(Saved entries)
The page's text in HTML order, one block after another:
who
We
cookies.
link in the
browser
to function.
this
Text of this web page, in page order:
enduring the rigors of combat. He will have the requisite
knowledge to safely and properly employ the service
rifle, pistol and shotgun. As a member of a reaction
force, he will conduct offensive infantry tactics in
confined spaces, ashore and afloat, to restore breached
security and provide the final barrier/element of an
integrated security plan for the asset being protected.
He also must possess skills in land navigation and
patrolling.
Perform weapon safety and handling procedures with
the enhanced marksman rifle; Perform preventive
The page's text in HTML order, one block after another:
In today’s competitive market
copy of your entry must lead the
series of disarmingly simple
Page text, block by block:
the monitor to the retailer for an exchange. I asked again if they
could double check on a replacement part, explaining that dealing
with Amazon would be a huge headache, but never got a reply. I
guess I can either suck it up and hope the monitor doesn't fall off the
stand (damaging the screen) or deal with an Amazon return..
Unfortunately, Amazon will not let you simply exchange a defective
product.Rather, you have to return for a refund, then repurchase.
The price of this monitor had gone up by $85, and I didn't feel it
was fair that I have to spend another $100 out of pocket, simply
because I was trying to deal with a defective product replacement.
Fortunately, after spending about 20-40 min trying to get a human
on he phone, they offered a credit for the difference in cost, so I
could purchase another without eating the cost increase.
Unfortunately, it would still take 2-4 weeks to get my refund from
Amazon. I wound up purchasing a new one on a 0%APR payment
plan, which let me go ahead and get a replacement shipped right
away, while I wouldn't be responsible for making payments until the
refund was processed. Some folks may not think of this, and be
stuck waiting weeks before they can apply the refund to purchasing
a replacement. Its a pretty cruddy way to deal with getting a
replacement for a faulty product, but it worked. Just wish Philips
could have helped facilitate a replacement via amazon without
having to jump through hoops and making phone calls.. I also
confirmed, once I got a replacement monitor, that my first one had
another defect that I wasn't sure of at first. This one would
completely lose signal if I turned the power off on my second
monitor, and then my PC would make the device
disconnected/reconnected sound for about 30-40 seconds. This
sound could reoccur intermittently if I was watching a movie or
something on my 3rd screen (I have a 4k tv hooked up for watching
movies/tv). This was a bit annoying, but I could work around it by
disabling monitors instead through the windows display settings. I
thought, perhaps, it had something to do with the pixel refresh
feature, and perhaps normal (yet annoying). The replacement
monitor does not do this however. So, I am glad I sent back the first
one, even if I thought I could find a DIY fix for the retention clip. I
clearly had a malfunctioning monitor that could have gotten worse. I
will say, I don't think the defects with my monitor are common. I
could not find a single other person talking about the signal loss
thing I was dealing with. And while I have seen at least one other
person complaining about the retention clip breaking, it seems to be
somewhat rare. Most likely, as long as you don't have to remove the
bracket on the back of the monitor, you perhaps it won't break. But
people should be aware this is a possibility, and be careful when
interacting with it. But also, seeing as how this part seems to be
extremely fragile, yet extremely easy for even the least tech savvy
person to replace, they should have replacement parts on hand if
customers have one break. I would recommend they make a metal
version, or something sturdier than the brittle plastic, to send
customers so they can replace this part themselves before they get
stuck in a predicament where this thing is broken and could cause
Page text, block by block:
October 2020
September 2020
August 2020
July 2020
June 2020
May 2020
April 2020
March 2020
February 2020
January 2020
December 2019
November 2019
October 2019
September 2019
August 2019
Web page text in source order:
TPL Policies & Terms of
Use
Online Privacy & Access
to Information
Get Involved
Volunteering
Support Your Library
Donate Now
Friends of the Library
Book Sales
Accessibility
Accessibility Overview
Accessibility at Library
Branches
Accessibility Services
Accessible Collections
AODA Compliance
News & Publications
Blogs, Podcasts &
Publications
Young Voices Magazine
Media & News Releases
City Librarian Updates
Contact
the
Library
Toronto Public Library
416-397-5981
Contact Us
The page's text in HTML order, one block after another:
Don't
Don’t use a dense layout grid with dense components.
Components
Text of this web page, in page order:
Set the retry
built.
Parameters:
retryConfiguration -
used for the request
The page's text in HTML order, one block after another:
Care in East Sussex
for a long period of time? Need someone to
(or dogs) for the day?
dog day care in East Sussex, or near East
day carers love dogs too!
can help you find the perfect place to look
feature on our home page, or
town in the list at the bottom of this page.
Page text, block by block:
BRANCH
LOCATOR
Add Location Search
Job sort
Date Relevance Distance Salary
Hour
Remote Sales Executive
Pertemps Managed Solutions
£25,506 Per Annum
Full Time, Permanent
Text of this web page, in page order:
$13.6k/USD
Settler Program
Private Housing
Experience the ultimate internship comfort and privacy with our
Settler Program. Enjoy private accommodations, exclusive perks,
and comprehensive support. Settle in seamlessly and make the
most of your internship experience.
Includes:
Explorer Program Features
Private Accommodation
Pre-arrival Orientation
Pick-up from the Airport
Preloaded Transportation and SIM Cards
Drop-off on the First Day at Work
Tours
...
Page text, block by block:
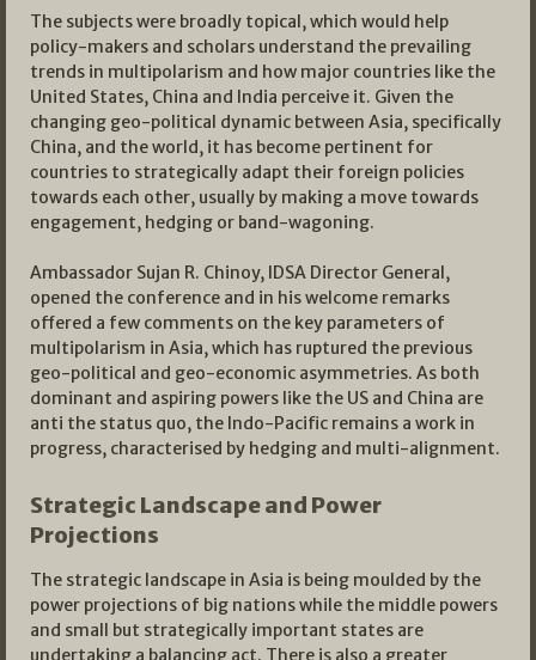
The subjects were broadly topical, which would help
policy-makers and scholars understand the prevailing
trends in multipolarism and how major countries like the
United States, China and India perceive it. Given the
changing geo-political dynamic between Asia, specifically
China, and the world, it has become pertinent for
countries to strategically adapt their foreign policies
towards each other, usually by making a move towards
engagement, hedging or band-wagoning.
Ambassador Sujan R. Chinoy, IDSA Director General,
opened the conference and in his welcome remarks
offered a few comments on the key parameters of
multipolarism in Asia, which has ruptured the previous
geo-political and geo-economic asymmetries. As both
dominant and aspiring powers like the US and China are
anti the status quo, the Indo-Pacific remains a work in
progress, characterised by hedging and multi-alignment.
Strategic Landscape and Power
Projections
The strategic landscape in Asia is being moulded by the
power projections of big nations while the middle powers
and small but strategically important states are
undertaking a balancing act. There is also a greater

- _TASK ITEM_
Among the lines above, which contain the word "Program"? Copy every one.

- _ANSWER FOR THIS EXERCISE_
Settler Program
Settler Program. Enjoy private accommodations, exclusive perks,
Explorer Program Features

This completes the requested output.